Are YouTube’s changes just Band-Aids, or are they significant?
Somewhere in between. They’ve done more than Band-Aids, but I do think the larger problem is still there and it’s a very difficult thing for them to fix. What they have solved is somewhat of a Band-Aid, but enough of a Band-Aid to pull back advertisers.

What is Hearts & Science doing to create media transparency and ensure clients that their dollars aren’t being wasted?
We are now telling our clients that they should be in private marketplaces. So yes, we’re bidding, but we are bidding within a controlled environment. The second thing is that we have ways to manage frequency and this has been a huge issue so that a user doesn’t see an ad 50 times. We’ve created substantial savings by removing the over-frequency that they can then invest back in programmatic to help their bottom line. We’re sometimes finding it can be as much as a third of the budget. That’s not insignificant.

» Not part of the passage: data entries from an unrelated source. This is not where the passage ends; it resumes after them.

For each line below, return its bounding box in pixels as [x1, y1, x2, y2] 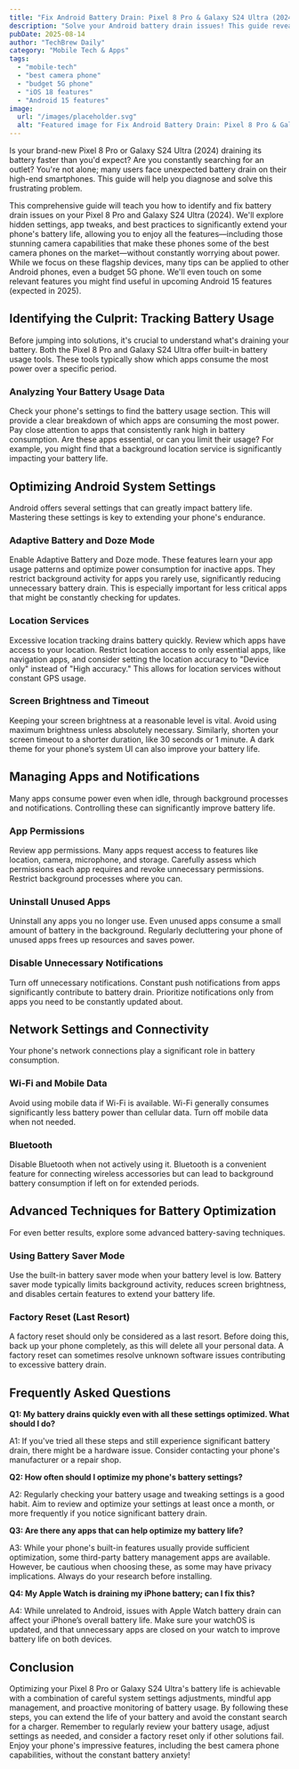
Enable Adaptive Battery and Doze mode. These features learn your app [9, 554, 273, 566]
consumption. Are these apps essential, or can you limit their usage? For [9, 434, 274, 445]
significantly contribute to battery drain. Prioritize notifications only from [9, 986, 274, 998]
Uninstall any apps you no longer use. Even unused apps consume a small [9, 916, 282, 926]
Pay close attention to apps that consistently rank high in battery [9, 425, 246, 436]
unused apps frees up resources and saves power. [9, 934, 195, 945]
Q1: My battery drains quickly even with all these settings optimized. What [9, 1409, 290, 1420]
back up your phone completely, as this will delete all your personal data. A [9, 1341, 285, 1351]
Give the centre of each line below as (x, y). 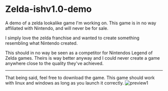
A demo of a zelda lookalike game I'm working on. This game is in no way (81, 23)
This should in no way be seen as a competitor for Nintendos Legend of (79, 53)
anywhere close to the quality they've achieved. (54, 63)
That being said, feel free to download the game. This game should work (80, 78)
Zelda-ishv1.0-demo (48, 9)
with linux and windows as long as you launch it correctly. (64, 83)
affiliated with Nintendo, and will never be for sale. (57, 28)
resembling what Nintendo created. (41, 43)

How has Hearts & Science adjusted to the rise of consultancies?
We don’t believe it’s in the best interest of our clients to go into business with consultancies for a few reasons. As long as consultancies are going to stay in this business, the issue of church and state is very, very significant. I equate it to the banking and real estate crash. I think it’s that significant, when you had no separation or you had claimed separation. I’ll use Accenture as an example, but I don’t want this all to be about them, but they are auditing our finances, they are auditing our media pricing and then they are going into the media business with access to all of our media pricing. That is not OK. That is not fair business. They say they have a separation of duties, but I dare say they don’t. I don’t see how that’s in any client’s best interest. But that doesn’t mean they won’t succeed because they are very, very aggressive. If they’re building their practice, they can’t do everything. By definition, they are consultants and they really don’t know how to execute, and the gory details of execution are something people tend not to understand.

There could be a billion placements, and every placement has to go from the front end to the back and go through reconciliation. I don’t see how they would do that, so even if they can have a point of view, if they could figure out how to be negotiators in the marketplace, consultancies by their very nature don’t know how to execute, so they’re only going to be able to do one media type at a time. They’re going to try to convince clients that they’re their strategic media partners and they’ll take it to a certain level and let the media agencies execute. Media agencies aren’t going to tolerate that. They’re going to say, ‘Why would we want to be in that business? There’s no money in that business.’

There will be a pressure point for us, but there are many reasons why we can articulate to our clients why it’s not in their best interests, including what will happen to the best media agencies that they depend on if they let consultancies get too far.